• _Supplied records_
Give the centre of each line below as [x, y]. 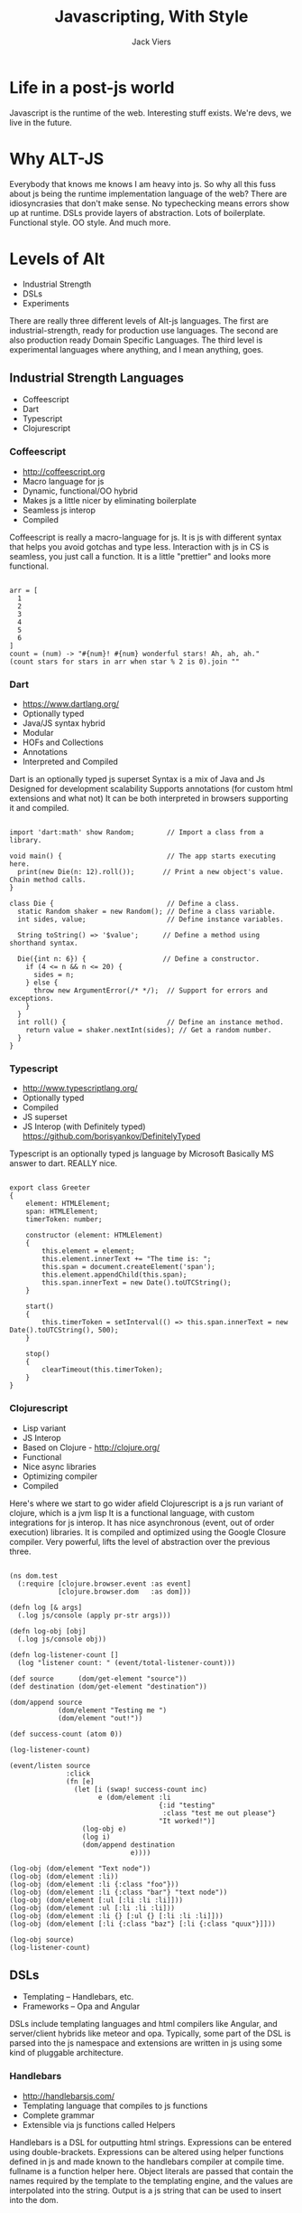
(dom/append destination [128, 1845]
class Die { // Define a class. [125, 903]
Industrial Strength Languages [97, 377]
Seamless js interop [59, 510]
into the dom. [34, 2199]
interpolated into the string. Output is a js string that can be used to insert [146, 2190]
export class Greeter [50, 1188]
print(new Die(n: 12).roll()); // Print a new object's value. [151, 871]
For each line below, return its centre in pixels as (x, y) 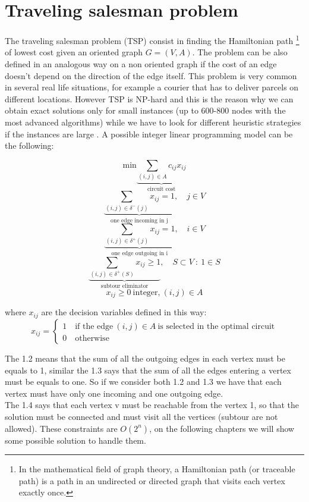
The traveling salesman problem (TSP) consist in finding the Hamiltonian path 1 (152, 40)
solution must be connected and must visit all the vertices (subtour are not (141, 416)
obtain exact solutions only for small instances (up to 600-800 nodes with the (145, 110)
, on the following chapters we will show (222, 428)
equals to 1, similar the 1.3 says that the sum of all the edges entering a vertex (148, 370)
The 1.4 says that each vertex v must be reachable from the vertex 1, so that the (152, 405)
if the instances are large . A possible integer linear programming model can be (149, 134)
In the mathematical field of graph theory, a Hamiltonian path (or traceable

• _What you need to do_
From the records given above, reproduce all text exactly and exclude each picture.

• _Expected output_
Give the centre of each line below as [x, y]. 
(dom/append destination [128, 1845]
class Die { // Define a class. [125, 903]
Industrial Strength Languages [97, 377]
Seamless js interop [59, 510]
into the dom. [34, 2199]
interpolated into the string. Output is a js string that can be used to insert [146, 2190]
export class Greeter [50, 1188]
print(new Die(n: 12).roll()); // Print a new object's value. [151, 871]
For each line below, return its centre in pixels as (x, y) 
The traveling salesman problem (TSP) consist in finding the Hamiltonian path 1 (152, 40)
solution must be connected and must visit all the vertices (subtour are not (141, 416)
obtain exact solutions only for small instances (up to 600-800 nodes with the (145, 110)
, on the following chapters we will show (222, 428)
equals to 1, similar the 1.3 says that the sum of all the edges entering a vertex (148, 370)
The 1.4 says that each vertex v must be reachable from the vertex 1, so that the (152, 405)
if the instances are large . A possible integer linear programming model can be (149, 134)
In the mathematical field of graph theory, a Hamiltonian path (or traceable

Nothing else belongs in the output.